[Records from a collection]
· · · ·

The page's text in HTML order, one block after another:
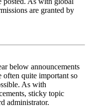
are granted by
below announcements
often quite important so
As with
sticky topic
administrator.
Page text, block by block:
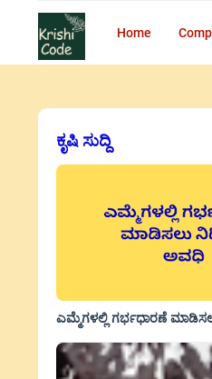
Home
ಕೃಷಿ ಸುದ್ದಿ
ಎಮ್ಮೆಗಳಲ್ಲಿ ಗರ್ಭಧಾರಣೆ
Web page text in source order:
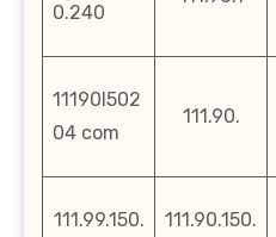
0.240
11190l502
04 com
111.90.
111.99.150. 111.90.150.
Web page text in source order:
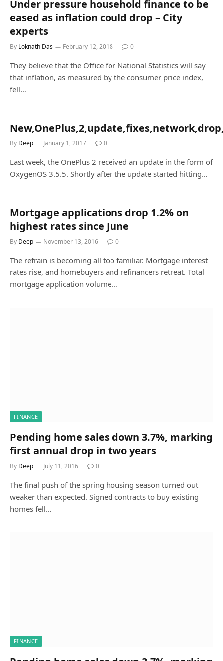
Under pressure household finance to be
eased as inflation could drop – City
experts
By Loknath Das February 12, 2018 0
They believe that the Office for National Statistics will say
that inflation, as measured by the consumer price index,
fell…
By Deep January 1, 2017 0
Last week, the OnePlus 2 received an update in the form of
OxygenOS 3.5.5. Shortly after the update started hitting…
Mortgage applications drop 1.2% on
highest rates since June
By Deep November 13, 2016 0
The refrain is becoming all too familiar. Mortgage interest
rates rise, and homebuyers and refinancers retreat. Total
mortgage application volume…
FINANCE
Pending home sales down 3.7%, marking
first annual drop in two years
By Deep July 11, 2016 0
The final push of the spring housing season turned out
weaker than expected. Signed contracts to buy existing
homes fell…
FINANCE
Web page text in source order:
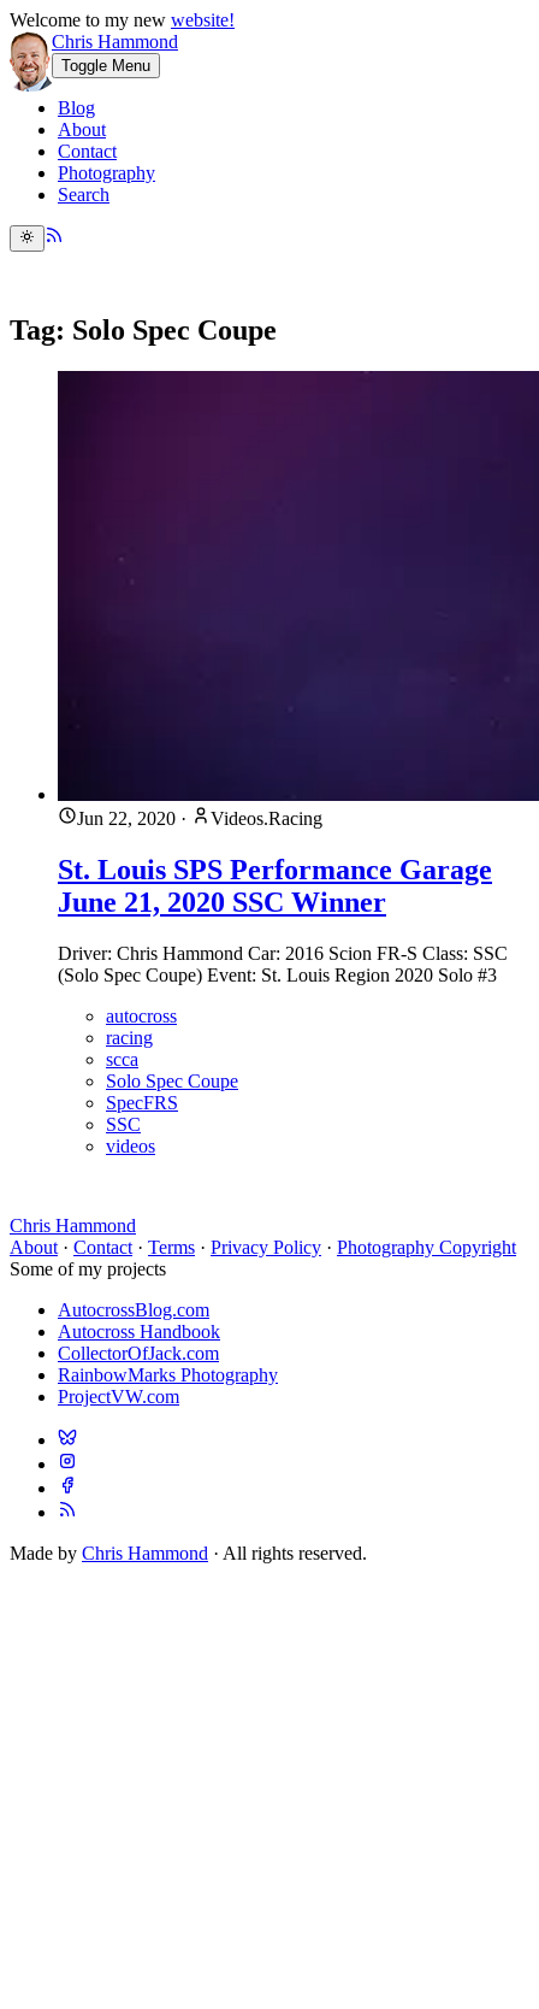
Welcome to my new website!
Chris Hammond
Toggle Menu
Blog
About
Contact
Photography
Search
Tag: Solo Spec Coupe
Jun 22, 2020 · Videos.Racing
St. Louis SPS Performance Garage
June 21, 2020 SSC Winner
Driver: Chris Hammond Car: 2016 Scion FR-S Class: SSC
(Solo Spec Coupe) Event: St. Louis Region 2020 Solo #3
autocross
racing
scca
Solo Spec Coupe
SpecFRS
SSC
videos
Chris Hammond
About · Contact · Terms · Privacy Policy · Photography Copyright
Some of my projects
AutocrossBlog.com
Autocross Handbook
CollectorOfJack.com
RainbowMarks Photography
ProjectVW.com
Made by Chris Hammond · All rights reserved.
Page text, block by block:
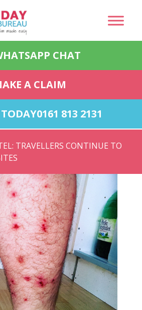
CHAT
A CLAIM
0161 813 2131
TRAVELLERS CONTINUE TO
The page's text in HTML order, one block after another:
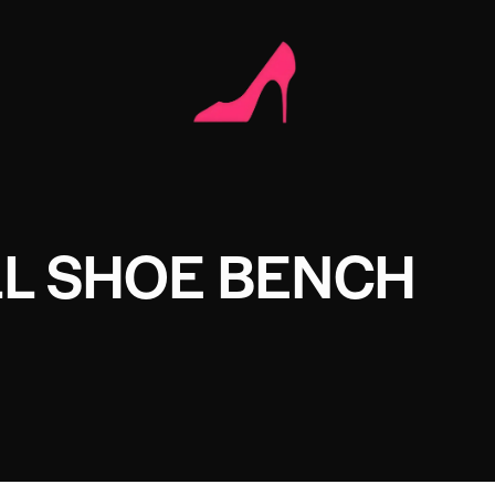
SHOE BENCH
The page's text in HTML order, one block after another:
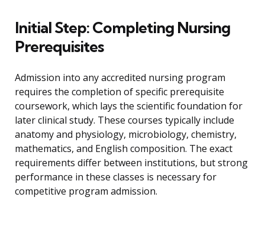
Initial Step: Completing Nursing
Prerequisites
Admission into any accredited nursing program
requires the completion of specific prerequisite
coursework, which lays the scientific foundation for
later clinical study. These courses typically include
anatomy and physiology, microbiology, chemistry,
mathematics, and English composition. The exact
requirements differ between institutions, but strong
performance in these classes is necessary for
competitive program admission.
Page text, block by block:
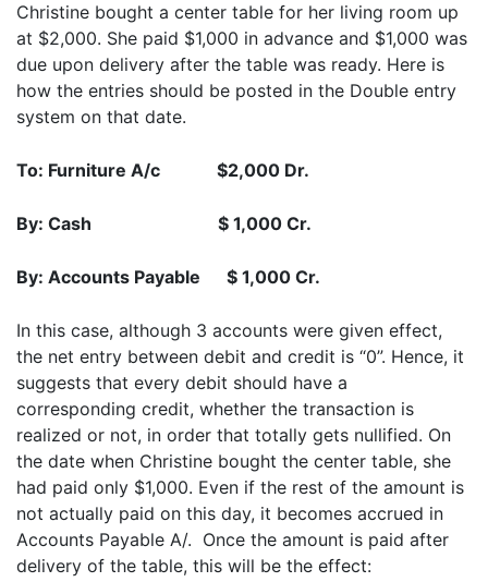
Christine bought a center table for her living room up
at $2,000. She paid $1,000 in advance and $1,000 was
due upon delivery after the table was ready. Here is
how the entries should be posted in the Double entry
system on that date.
To: Furniture A/c $2,000 Dr.
By: Cash $ 1,000 Cr.
By: Accounts Payable $ 1,000 Cr.
In this case, although 3 accounts were given effect,
the net entry between debit and credit is “0”. Hence, it
suggests that every debit should have a
corresponding credit, whether the transaction is
realized or not, in order that totally gets nullified. On
the date when Christine bought the center table, she
had paid only $1,000. Even if the rest of the amount is
not actually paid on this day, it becomes accrued in
Accounts Payable A/. Once the amount is paid after
delivery of the table, this will be the effect:
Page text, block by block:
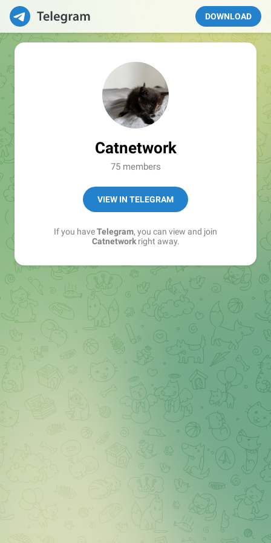
DOWNLOAD
Catnetwork
75 members
VIEW IN TELEGRAM
If you haveTelegram, you can view and join
Catnetworkright away.
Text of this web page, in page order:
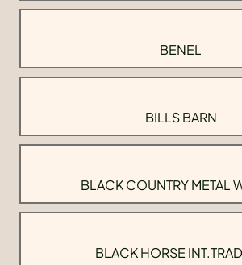
BENEL
BILLS BARN
BLACK COUNTRY METAL
BLACK HORSE
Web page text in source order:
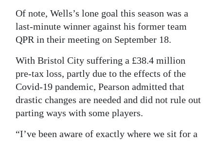
Of note, Wells’s lone goal this season was a
last-minute winner against his former team
QPR in their meeting on September 18.
With Bristol City suffering a £38.4 million
pre-tax loss, partly due to the effects of the
Covid-19 pandemic, Pearson admitted that
drastic changes are needed and did not rule out
parting ways with some players.
“I’ve been aware of exactly where we sit for a
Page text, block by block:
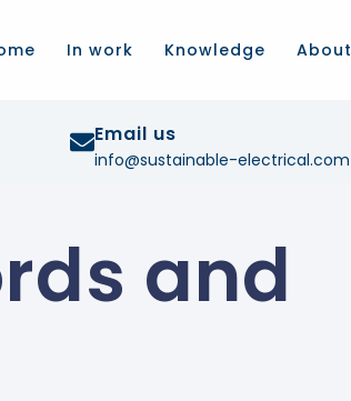
In work Knowledge About
Email us
info@sustainable-electrical.com
and
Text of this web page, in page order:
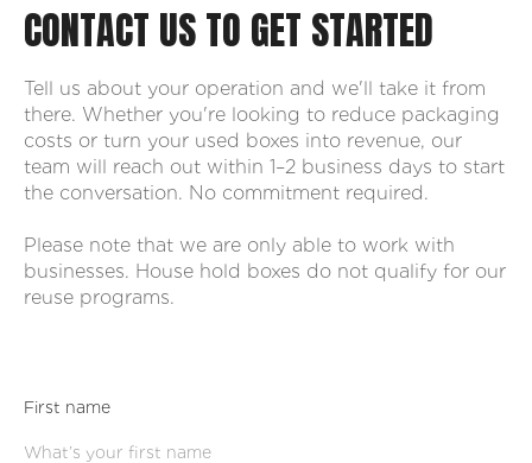
CONTACT US TO GET STARTED
Tell us about your operation and we'll take it from
there. Whether you're looking to reduce packaging
costs or turn your used boxes into revenue, our
team will reach out within 1–2 business days to start
the conversation. No commitment required.
Please note that we are only able to work with
businesses. House hold boxes do not qualify for our
reuse programs.
First name
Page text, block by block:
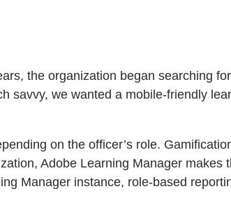
the organization began searching
savvy, we wanted a mobile-friendly
on the officer’s role.
Adobe Learning Manager makes
Manager instance, role-based
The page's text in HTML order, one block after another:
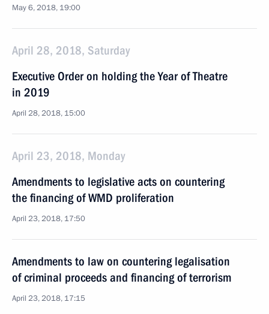
May 6, 2018, 19:00
April 28, 2018, Saturday
Executive Order on holding the Year of Theatre
in 2019
April 28, 2018, 15:00
April 23, 2018, Monday
Amendments to legislative acts on countering
the financing of WMD proliferation
April 23, 2018, 17:50
Amendments to law on countering legalisation
of criminal proceeds and financing of terrorism
April 23, 2018, 17:15
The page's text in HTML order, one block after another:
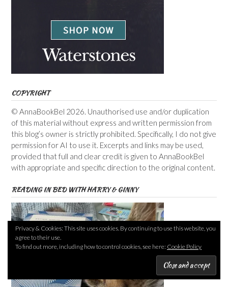
COPYRIGHT
© AnnaBookBel 2026. Unauthorised use and/or duplication
of this material without express and written permission from
this blog’s owner is strictly prohibited. Specifically, I do not give
permission for AI to use it. Excerpts and links may be used,
provided that full and clear credit is given to AnnaBookBel
with appropriate and specific direction to the original content.
READING IN BED WITH HARRY & GINNY
Privacy & Cookies: This site uses cookies. By continuing to use this website, you
agree to their use.
To find out more, including how to control cookies, see here: Cookie Policy
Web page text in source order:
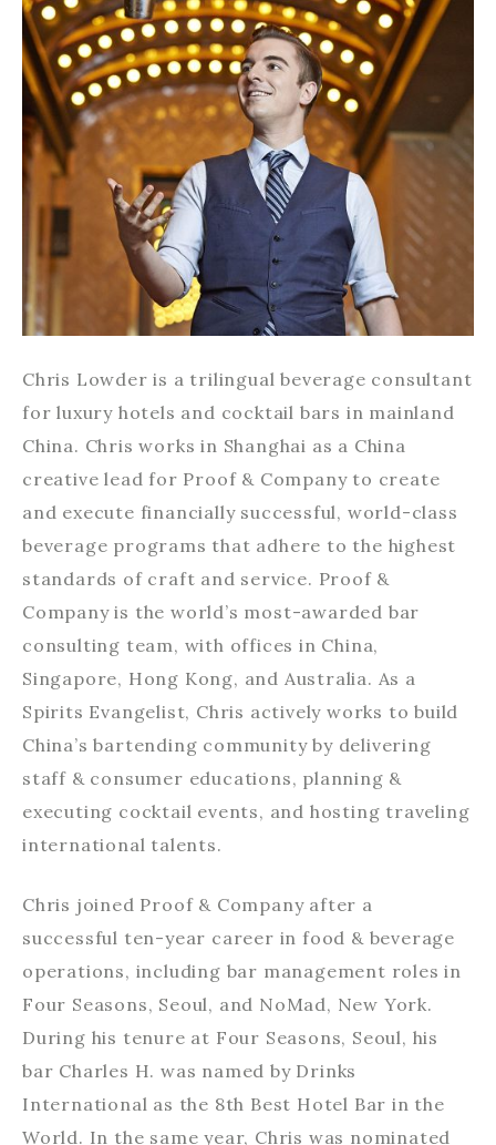
Chris Lowder is a trilingual beverage consultant
for luxury hotels and cocktail bars in mainland
China. Chris works in Shanghai as a China
creative lead for Proof & Company to create
and execute financially successful, world-class
beverage programs that adhere to the highest
standards of craft and service. Proof &
Company is the world’s most-awarded bar
consulting team, with offices in China,
Singapore, Hong Kong, and Australia. As a
Spirits Evangelist, Chris actively works to build
China’s bartending community by delivering
staff & consumer educations, planning &
executing cocktail events, and hosting traveling
international talents.
Chris joined Proof & Company after a
successful ten-year career in food & beverage
operations, including bar management roles in
Four Seasons, Seoul, and NoMad, New York.
During his tenure at Four Seasons, Seoul, his
bar Charles H. was named by Drinks
International as the 8th Best Hotel Bar in the
World. In the same year, Chris was nominated

· · · ·

EXERCISE REQUIREMENTS: For the data above, set down exactly the lines from the line with "April 23, 2018, 17:50" to the line with "creative lead for Proof & Company to create", both included, leaving pictures out.

ANSWER TO THIS EXERCISE:
April 23, 2018, 17:50
Amendments to law on countering legalisation
of criminal proceeds and financing of terrorism
April 23, 2018, 17:15
The page's text in HTML order, one block after another:
COPYRIGHT
© AnnaBookBel 2026. Unauthorised use and/or duplication
of this material without express and written permission from
this blog’s owner is strictly prohibited. Specifically, I do not give
permission for AI to use it. Excerpts and links may be used,
provided that full and clear credit is given to AnnaBookBel
with appropriate and specific direction to the original content.
READING IN BED WITH HARRY & GINNY
Privacy & Cookies: This site uses cookies. By continuing to use this website, you
agree to their use.
To find out more, including how to control cookies, see here: Cookie Policy
Web page text in source order:
Chris Lowder is a trilingual beverage consultant
for luxury hotels and cocktail bars in mainland
China. Chris works in Shanghai as a China
creative lead for Proof & Company to create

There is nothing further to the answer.